# Amateurs, but improving!



## jwoytek (Aug 22, 2008)

Out for a daysail on Lake Erie on Saturday with my wonderful wife/best friend, and found ourselves locked into a beautiful close reach with the boat nearly perfectly balanced and practically sailing herself, making good way, listening to music and talking about everything under the sun. I'm getting better at getting Pinniped into the groove. We are still rank amateurs, but improving! A sail like this one was exactly what I needed to recharge after a busy week heading into another busy week.



























(Yes, I better secured the main sheet on that winch above, unfortunately right after I took this photo!)


----------



## PhilCarlson (Dec 14, 2013)

I love those days when the boat decides to leave you alone enough to really relax. Great pics, thanks for sharing.


----------



## pdqaltair (Nov 14, 2008)

Beginners. We are all (99% of us) amateurs. The level of expereince and skill increases with time, but we will always be amateurs.


----------



## jwoytek (Aug 22, 2008)

The astute observer might notice the main and stays'l sheets in the winch photos are looking a little fuzzy. They're also somewhat stiff and chalky. They are exposed all season. All of the running rigging on the boat is this same line. There are some unused lengths that came with the boat that are nice and supple. I haven't measured yet to see what I can reasonably replace with the unused lengths I have on board. They're all the same age and might be as old as the boat (launched 1991). I'm wondering if a washing might restore these exposed lines and we could get a few more years out of them, or if the above conditions are warnings to replace them as their structure is beginning to suffer in an unrecoverable way. I also believe that the unused line I can consider like-new in terms of performance, but if there are reasons for me to doubt that, I'm all ears.


----------



## Bird Dog (Nov 16, 2017)

I made the mistake of tossing all of my running rigging together in the HE clothes washer a few years ago with light soap and warm water. It cleaned it all quite fine, but I think I spent a good 45 min untangling it all to set it to air dry…. I’ve since rerigged with new lines given the aforementioned were rather old. But if I ever wash it all again in a washing machine, I’ll put each line in its own washing net bag….


----------



## midwesterner (Dec 14, 2015)

Bird Dog said:


> I made the mistake of tossing all of my running rigging together in the HE clothes washer a few years ago with light soap and warm water. It cleaned it all quite fine, but I think I spent a good 45 min untangling it all to set it to air dry&#8230;. I've since rerigged with new lines given the aforementioned were rather old. But if I ever wash it all again in a washing machine, I'll put each line in its own washing net bag&#8230;.


Yes, I've done that.


----------



## JohnBPrice (Aug 10, 2014)

Washing them (by hand) will soften them a little, but not a lot. It will of course make them look better which will make you feel better. 
A little fuzziness in the outer braid is not a big deal, but any broken strands, or nearly broken, indicate it's time to replace them. From the pics, it looks like yours are iffy. There are a couple spots that look nearly worn through.


----------



## SanderO (Jul 12, 2007)

So... the lines I use for sheets are 1/2" or larger... and very old fizzy braid and look pretty worn. However these lines have a 1600# working load which is higher than the sheet loads which I computed as max 1.200#. I simply don't see them parting. I do plan to replace.

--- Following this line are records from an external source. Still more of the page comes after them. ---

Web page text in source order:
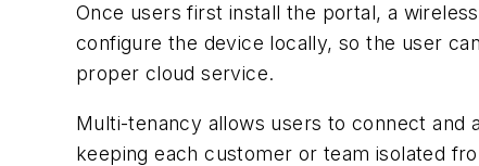
Once users first install the portal, a
configure the device locally, so the user
proper cloud service.
Multi-tenancy allows users to connect and
keeping each customer or team isolated
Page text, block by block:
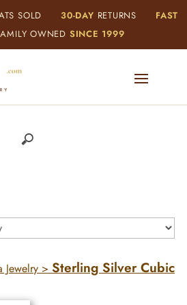
SOLD 30-DAY RETURNS
FAST
OWNED SINCE 1999
> Sterling Silver Cubic
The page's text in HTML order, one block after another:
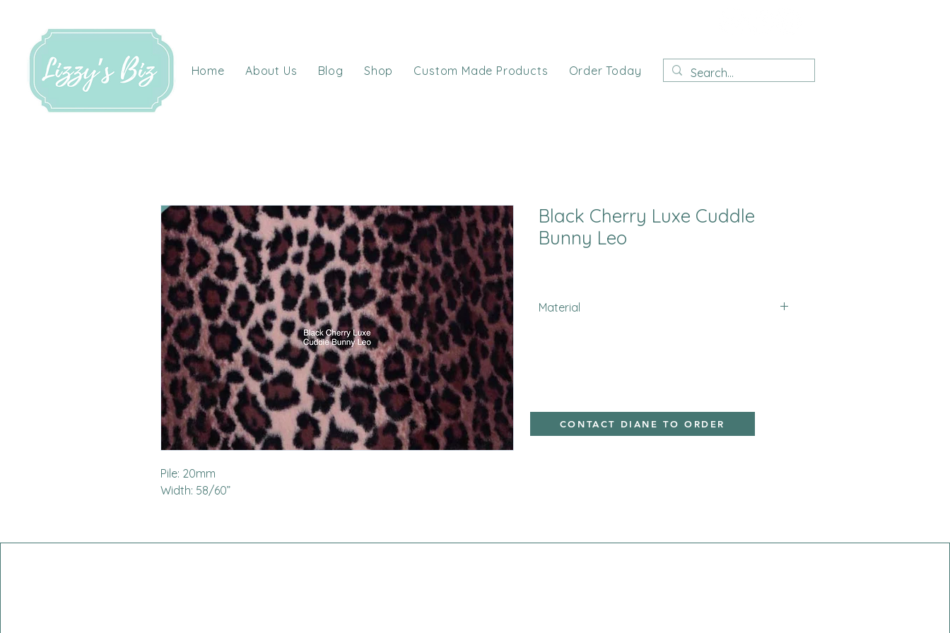
Home About Us Blog Shop Custom Made Products Order Today
Pile: 20mm
Width: 58/60”
Black Cherry Luxe Cuddle
Bunny Leo
Material
CONTACT DIANE TO ORDER

Has anyone had a sheet part?


----------



## JohnBPrice (Aug 10, 2014)

If you give them a good inspection once in a while they are probably fine. Just try to avoid hurricanes. On lake Erie, this should not be difficult.


----------



## jwoytek (Aug 22, 2008)

JohnBPrice said:


> If you give them a good inspection once in a while they are probably fine. Just try to avoid hurricanes. On lake Erie, this should not be difficult.

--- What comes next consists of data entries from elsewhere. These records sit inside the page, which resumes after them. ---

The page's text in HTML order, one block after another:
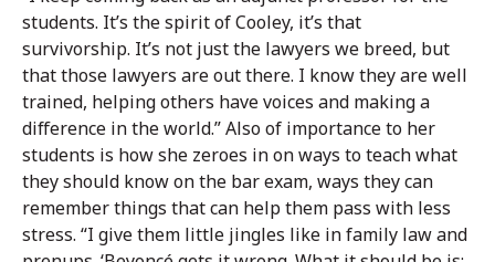
students. It’s the spirit of Cooley, it’s that
survivorship. It’s not just the lawyers we breed, but
that those lawyers are out there. I know they are well
trained, helping others have voices and making a
difference in the world.” Also of importance to her
students is how she zeroes in on ways to teach what
they should know on the bar exam, ways they can
remember things that can help them pass with less
stress. “I give them little jingles like in family law and
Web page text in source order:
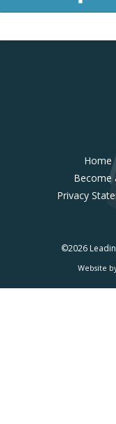
Home
Become
Privacy
©2026
Website
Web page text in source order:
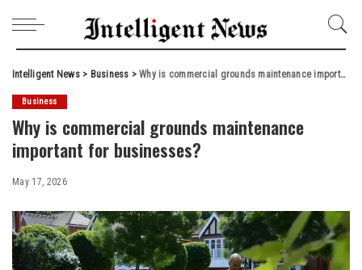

Thanks for the thoughts on these. I can't speak for where SanderO sails, but I can confirm that we are no strangers to 60+kts on Lake Erie. Certainly not hurricane strength, but not exactly benign, either! 

Next time I'm up to our boat, I'm going to see if the spare lines I have on board are a length match for either of these two sheets. If so, I'll probably swap them in, then bring these home for a gentle wash (in a chain sinnet, so I don't end up with the bird's nest in that photo someone posted above!). They'll then get relegated to the spares locker if they still appear to be in decent shape after the wash. I'm thinking I'll replace the halyards next season. They are in better shape overall.


----------



## JohnBPrice (Aug 10, 2014)

jwoytek said:


> we are no strangers to 60+kts on Lake Erie.


Sure, but we are also rarely more than 20 miles from a safe harbor, so we usually have the luxury of avoiding yucky weather.


----------



## jwoytek (Aug 22, 2008)

JohnBPrice said:


> Sure, but we are also rarely more than 20 miles from a safe harbor, so we usually have the luxury of avoiding yucky weather.


Quite true!


----------



## SteveKras (Mar 23, 2014)

SanderO said:


> Has anyone had a sheet part?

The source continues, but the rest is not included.